* [GOAL OF THE EXERCISE] When the word "documentation" shows up in a line of the data below, copy that whole line.

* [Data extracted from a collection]
__________________________________________________

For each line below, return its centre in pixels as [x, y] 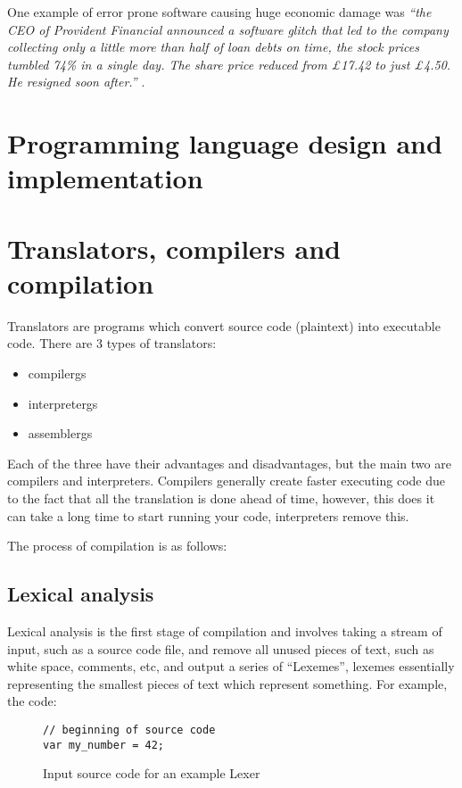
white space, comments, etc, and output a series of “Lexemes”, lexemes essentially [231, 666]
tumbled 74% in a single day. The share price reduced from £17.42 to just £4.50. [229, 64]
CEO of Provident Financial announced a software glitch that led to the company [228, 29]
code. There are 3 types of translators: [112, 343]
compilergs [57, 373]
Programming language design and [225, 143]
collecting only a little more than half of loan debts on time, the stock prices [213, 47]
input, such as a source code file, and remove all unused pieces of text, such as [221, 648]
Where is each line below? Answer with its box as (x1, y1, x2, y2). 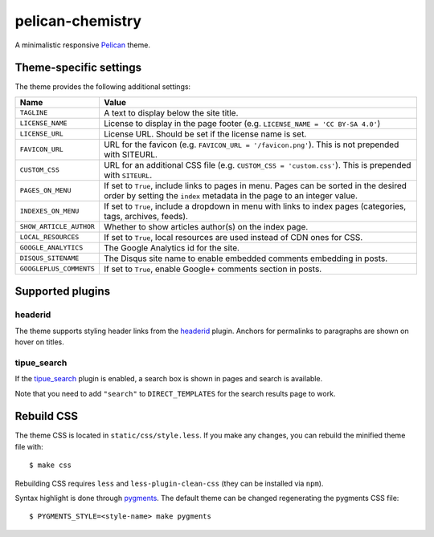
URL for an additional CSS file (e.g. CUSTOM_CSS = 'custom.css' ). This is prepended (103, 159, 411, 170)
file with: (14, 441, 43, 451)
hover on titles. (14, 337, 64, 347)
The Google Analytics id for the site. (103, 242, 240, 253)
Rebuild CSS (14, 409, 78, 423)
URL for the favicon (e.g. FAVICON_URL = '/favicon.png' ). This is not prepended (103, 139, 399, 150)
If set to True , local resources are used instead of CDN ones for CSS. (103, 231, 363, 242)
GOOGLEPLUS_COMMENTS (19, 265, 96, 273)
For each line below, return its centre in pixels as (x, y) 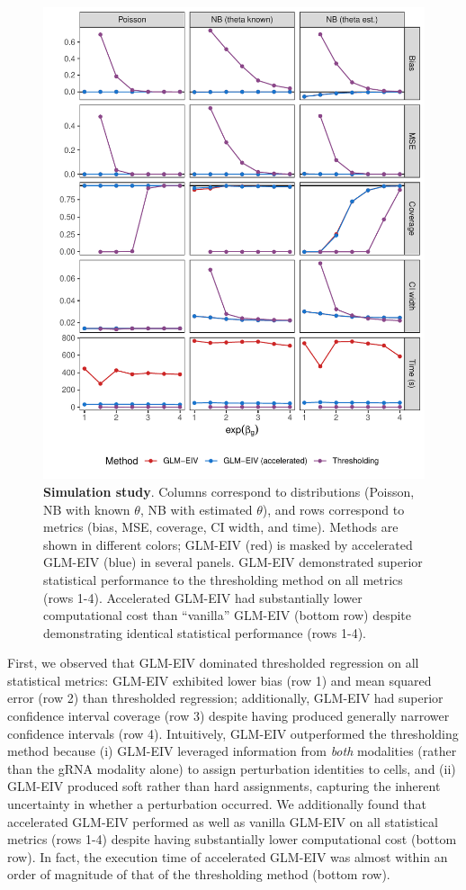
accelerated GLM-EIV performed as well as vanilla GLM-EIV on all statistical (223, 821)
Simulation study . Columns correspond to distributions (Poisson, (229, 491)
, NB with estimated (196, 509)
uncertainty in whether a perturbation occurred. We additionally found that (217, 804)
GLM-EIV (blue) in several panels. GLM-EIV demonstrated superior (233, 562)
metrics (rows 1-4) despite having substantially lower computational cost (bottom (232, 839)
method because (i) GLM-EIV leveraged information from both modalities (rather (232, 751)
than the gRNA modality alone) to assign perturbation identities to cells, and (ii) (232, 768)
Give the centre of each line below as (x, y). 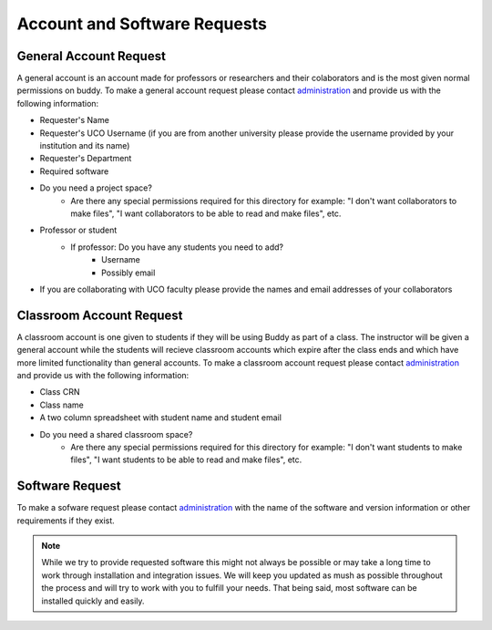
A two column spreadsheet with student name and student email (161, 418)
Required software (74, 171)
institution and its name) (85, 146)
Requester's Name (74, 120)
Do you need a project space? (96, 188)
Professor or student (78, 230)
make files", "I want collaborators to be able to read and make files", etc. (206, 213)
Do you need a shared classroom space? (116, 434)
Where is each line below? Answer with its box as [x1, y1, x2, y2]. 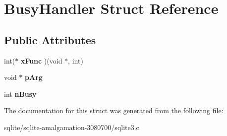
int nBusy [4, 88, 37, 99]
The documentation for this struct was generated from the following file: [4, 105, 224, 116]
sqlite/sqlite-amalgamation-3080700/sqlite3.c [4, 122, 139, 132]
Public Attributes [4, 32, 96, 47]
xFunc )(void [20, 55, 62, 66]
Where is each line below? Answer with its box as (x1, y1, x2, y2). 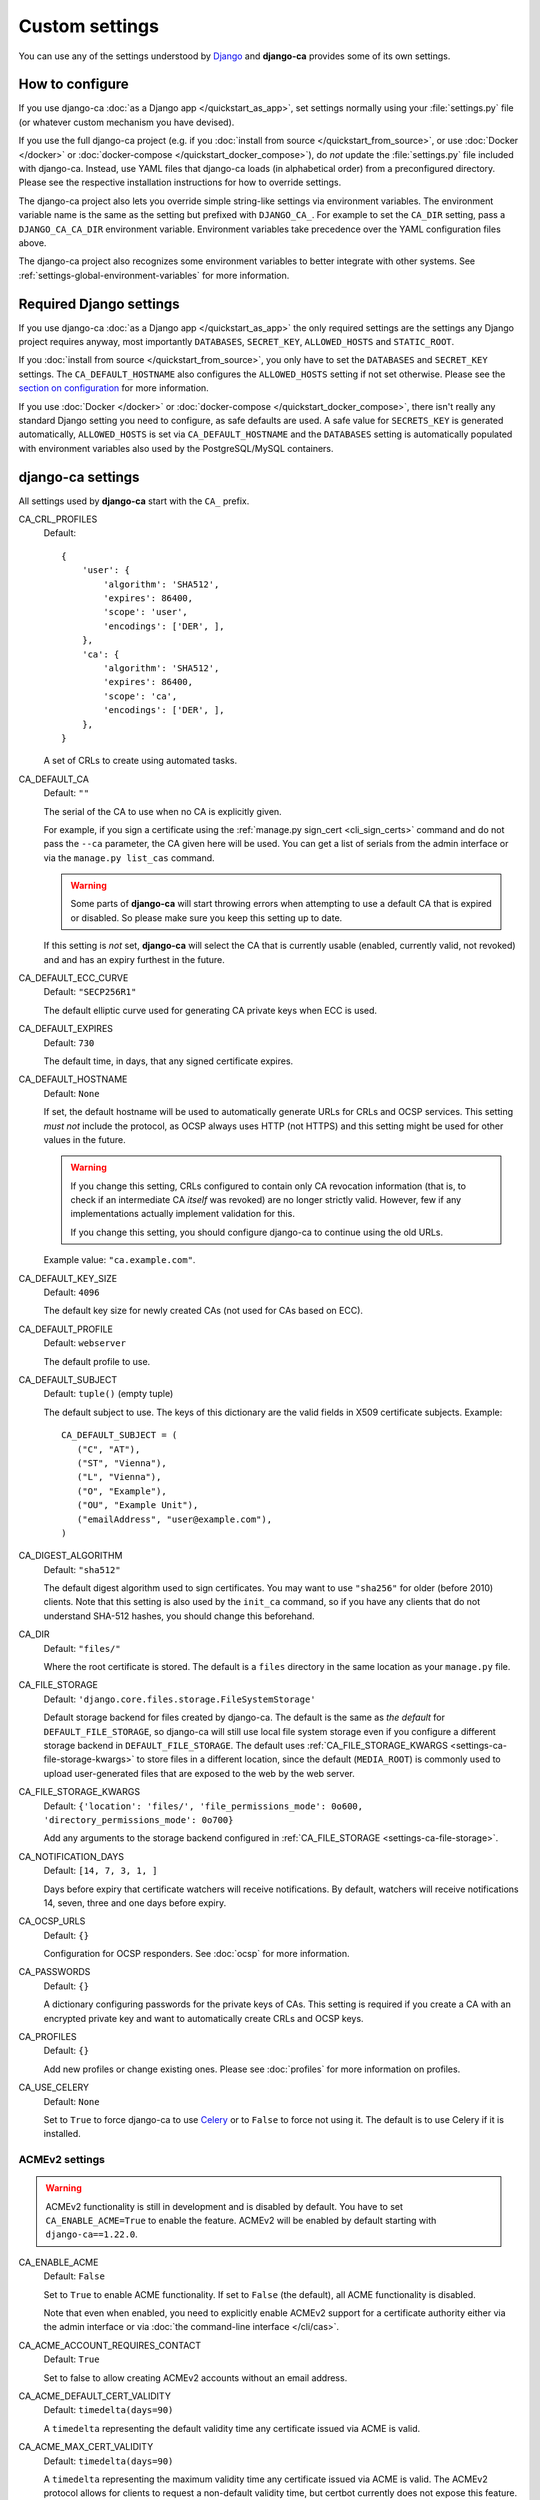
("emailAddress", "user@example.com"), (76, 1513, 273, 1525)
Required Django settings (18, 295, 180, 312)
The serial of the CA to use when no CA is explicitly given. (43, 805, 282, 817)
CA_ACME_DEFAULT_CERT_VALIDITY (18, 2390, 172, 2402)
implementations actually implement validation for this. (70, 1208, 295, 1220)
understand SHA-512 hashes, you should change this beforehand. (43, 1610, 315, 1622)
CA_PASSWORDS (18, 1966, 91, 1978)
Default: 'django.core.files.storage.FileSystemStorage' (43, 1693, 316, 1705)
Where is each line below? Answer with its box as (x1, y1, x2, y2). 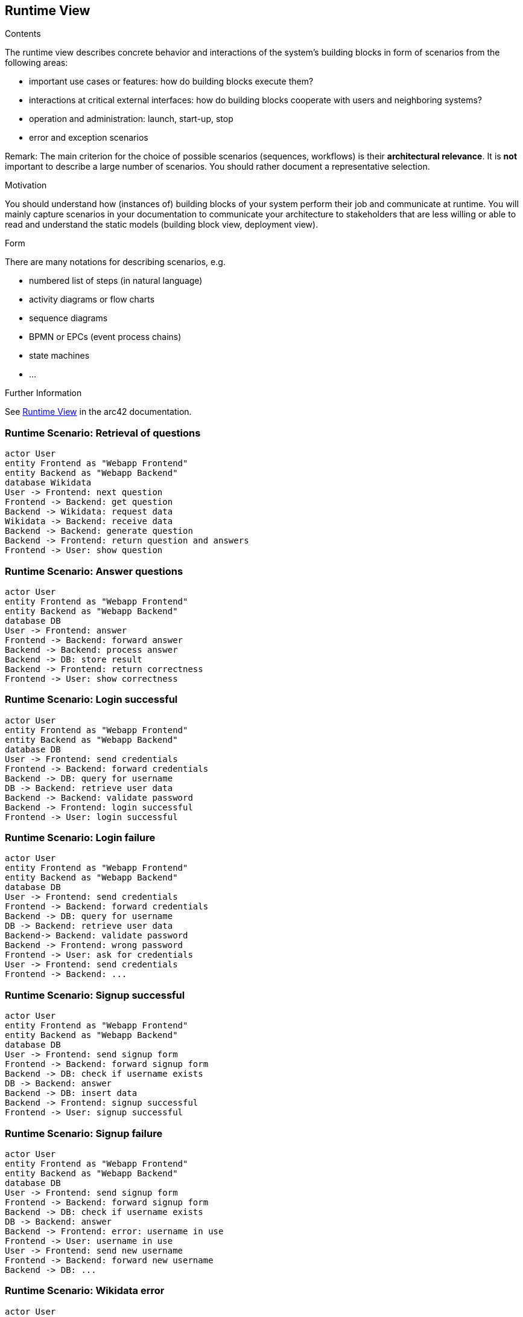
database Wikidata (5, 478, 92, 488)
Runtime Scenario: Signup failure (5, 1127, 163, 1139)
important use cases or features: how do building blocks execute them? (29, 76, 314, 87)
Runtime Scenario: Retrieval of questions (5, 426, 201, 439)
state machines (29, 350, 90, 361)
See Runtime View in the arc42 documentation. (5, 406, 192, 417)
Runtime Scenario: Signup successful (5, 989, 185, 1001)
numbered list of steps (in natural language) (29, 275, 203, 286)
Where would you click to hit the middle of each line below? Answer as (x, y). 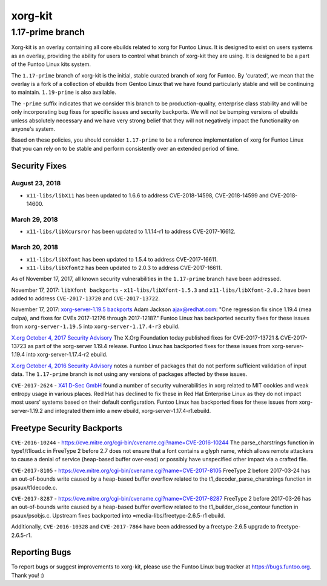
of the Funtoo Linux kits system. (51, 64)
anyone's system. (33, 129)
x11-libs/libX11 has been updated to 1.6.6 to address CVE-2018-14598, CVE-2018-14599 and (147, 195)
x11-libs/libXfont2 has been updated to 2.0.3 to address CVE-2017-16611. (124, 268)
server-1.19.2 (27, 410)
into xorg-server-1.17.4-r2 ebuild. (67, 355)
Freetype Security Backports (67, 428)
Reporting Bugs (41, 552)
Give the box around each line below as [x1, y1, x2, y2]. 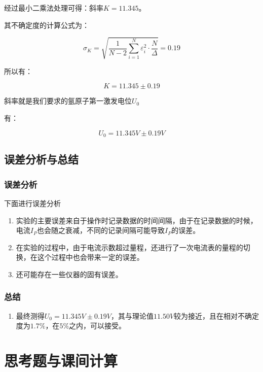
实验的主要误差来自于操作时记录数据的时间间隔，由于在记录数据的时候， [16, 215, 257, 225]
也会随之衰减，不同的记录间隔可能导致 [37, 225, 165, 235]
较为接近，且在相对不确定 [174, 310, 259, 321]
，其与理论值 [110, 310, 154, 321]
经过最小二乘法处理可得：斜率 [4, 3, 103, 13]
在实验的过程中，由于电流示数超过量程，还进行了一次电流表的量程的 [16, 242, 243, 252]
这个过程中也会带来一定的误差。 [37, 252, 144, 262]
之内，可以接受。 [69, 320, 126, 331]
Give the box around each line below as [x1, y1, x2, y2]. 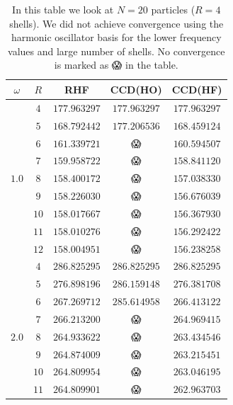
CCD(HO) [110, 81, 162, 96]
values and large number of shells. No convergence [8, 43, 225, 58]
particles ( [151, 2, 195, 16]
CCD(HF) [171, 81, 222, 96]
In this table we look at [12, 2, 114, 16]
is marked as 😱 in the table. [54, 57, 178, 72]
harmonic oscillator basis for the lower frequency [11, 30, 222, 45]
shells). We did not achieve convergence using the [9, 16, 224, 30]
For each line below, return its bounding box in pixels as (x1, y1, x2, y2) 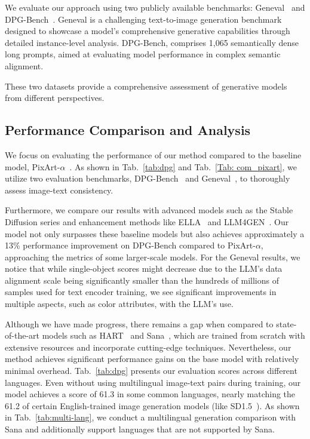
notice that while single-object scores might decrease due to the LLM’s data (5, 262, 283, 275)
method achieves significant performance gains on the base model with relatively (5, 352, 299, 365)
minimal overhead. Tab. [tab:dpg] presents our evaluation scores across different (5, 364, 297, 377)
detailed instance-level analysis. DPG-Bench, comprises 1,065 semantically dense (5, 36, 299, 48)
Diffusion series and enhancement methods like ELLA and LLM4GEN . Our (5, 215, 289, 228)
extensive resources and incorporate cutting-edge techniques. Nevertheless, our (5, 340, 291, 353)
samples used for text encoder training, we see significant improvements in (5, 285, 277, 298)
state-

__________________________________________________

* [ANSWER]
The documentation for this struct was generated from the following file: [4, 105, 224, 116]
See Runtime View in the arc42 documentation. (5, 406, 192, 417)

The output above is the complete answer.